#### [Exercise brief]
Below are some records; repeat them all exactly, minus the pictures.

#### [Working data]
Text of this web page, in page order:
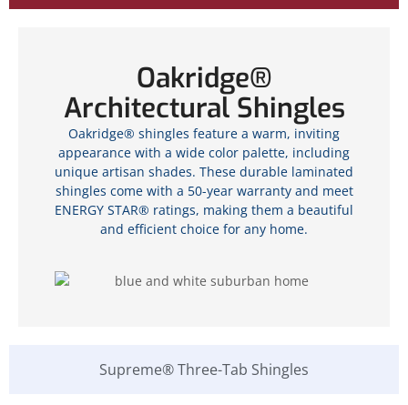
Supreme® Three-Tab Shingles
Oakridge®
Architectural Shingles
Oakridge® shingles feature a warm, inviting
appearance with a wide color palette, including
unique artisan shades. These durable laminated
shingles come with a 50-year warranty and meet
ENERGY STAR® ratings, making them a beautiful
and efficient choice for any home.
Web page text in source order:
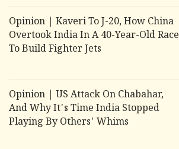
Opinion | Kaveri To J-20, How China
Overtook India In A 40-Year-Old Race
To Build Fighter Jets
Opinion | US Attack On Chabahar,
And Why It's Time India Stopped
Playing By Others' Whims
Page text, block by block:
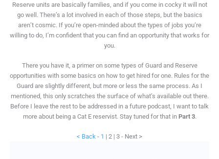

#### [Solution to this task]
Text of this web page, in page order:
Supreme® Three-Tab Shingles
Oakridge®
Architectural Shingles
Oakridge® shingles feature a warm, inviting
appearance with a wide color palette, including
unique artisan shades. These durable laminated
shingles come with a 50-year warranty and meet
ENERGY STAR® ratings, making them a beautiful
and efficient choice for any home.
Web page text in source order:
Opinion | Kaveri To J-20, How China
Overtook India In A 40-Year-Old Race
To Build Fighter Jets
Opinion | US Attack On Chabahar,
And Why It's Time India Stopped
Playing By Others' Whims
Page text, block by block:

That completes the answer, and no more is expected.